Au-delà de la dimension tactique, cette coordination illustre la manière dont les forces armées modernes opèrent désormais dans un cadre multinational. Les opérations sont planifiées et conduites en étroite coopération entre partenaires, chacun apportant ses capacités et son expertise au service d’un objectif commun. La synchronisation des actions, le partage du renseignement et l’interopérabilité des moyens constituent autant de facteurs déterminants pour assurer la réussite de la mission.


Pour l’infanterie, cette manœuvre représente donc également une opportunité de renforcer leur expérience du travail interallié.
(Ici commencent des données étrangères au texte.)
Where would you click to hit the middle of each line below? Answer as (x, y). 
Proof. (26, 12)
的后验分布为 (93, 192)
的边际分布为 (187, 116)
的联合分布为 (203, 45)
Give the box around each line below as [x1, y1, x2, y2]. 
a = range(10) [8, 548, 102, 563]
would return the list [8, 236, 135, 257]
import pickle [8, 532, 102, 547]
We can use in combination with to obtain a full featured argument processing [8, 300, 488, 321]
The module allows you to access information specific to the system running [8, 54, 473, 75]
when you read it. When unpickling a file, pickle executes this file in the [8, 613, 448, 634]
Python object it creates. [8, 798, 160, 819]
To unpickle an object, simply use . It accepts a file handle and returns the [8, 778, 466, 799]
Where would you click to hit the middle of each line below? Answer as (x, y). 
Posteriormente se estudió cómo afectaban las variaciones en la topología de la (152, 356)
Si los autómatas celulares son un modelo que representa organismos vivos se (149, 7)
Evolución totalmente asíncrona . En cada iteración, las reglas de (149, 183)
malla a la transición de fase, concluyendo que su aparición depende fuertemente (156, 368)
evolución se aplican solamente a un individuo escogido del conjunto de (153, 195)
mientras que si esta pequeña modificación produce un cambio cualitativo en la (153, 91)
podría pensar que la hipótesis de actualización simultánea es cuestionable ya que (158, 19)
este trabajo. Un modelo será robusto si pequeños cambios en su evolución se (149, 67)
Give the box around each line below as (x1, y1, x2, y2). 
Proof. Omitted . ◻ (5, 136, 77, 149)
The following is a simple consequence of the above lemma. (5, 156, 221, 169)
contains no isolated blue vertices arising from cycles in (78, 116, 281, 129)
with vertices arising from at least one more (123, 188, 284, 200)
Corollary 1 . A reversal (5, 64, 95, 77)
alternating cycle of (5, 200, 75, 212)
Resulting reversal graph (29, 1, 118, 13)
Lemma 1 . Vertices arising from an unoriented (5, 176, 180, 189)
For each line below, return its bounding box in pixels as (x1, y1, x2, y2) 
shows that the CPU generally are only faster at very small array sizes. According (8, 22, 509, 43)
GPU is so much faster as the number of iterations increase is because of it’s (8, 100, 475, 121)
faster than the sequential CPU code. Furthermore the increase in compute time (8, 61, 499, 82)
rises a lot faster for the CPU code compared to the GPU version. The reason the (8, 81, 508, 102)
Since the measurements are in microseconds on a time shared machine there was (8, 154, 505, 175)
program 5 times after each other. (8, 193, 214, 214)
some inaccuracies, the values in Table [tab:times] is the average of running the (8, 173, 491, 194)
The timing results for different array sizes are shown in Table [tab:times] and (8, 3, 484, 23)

Habitués à être engagés aux côtés de partenaires internationaux sur de nombreux théâtres d’opérations, ils mettent en œuvre des procédures communes et développent des réflexes de coordination indispensables dans ce type de contexte.

Ainsi, à travers ces actions, le régiment s’inscrit pleinement dans la dynamique collective de la manœuvre interalliée. Chaque objectif atteint par les unités contribue à la progression d’ensemble du dispositif, démontrant la complémentarité des forces engagées et la cohérence de l’exercice sur le terrain.


À travers cette manœuvre en milieu grand froid, le 2ème régiment étranger d’infanterie confirme sa capacité à s’adapter aux environnements les plus exigeants. Entre prise offensive du pont de Rundhaug, progression vers le village d’Overbygd et installation en posture défensive, les légionnaires ont démontré leur aptitude à manœuvrer et à durer dans des conditions climatiques particulièrement éprouvantes, tout en contribuant à la manœuvre d’ensemble conduite aux côtés des forces alliées.